Exercise details >>
Please copy out all lines of the entries that contain the word "model".

_ _ _ _ _ _ _

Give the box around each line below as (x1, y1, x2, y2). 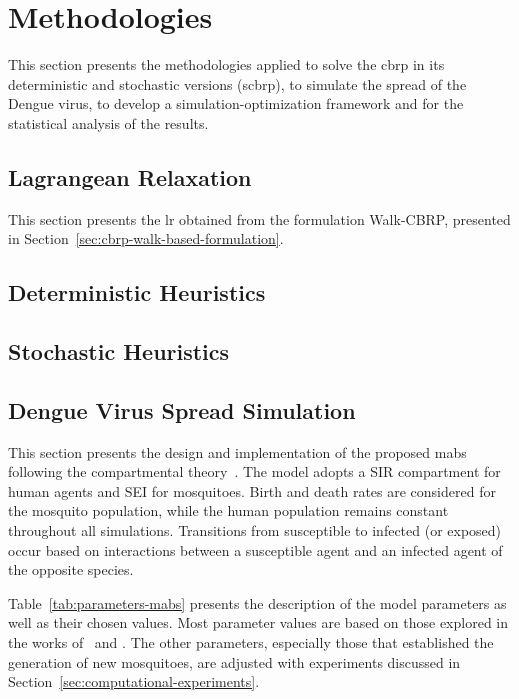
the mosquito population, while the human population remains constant (8, 500, 449, 521)
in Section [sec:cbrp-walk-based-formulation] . (8, 228, 284, 249)
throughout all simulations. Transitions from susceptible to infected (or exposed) (8, 520, 502, 541)
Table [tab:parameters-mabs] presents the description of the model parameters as (8, 592, 507, 613)
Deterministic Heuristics (8, 277, 266, 308)
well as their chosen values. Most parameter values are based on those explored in (8, 612, 509, 633)
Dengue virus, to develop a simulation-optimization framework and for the (8, 93, 464, 114)
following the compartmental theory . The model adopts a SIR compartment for (8, 461, 501, 482)

_ _ _ _ _ _ _

Output for this exercise >>
Table [tab:parameters-mabs] presents the description of the model parameters as (8, 592, 507, 613)
following the compartmental theory . The model adopts a SIR compartment for (8, 461, 501, 482)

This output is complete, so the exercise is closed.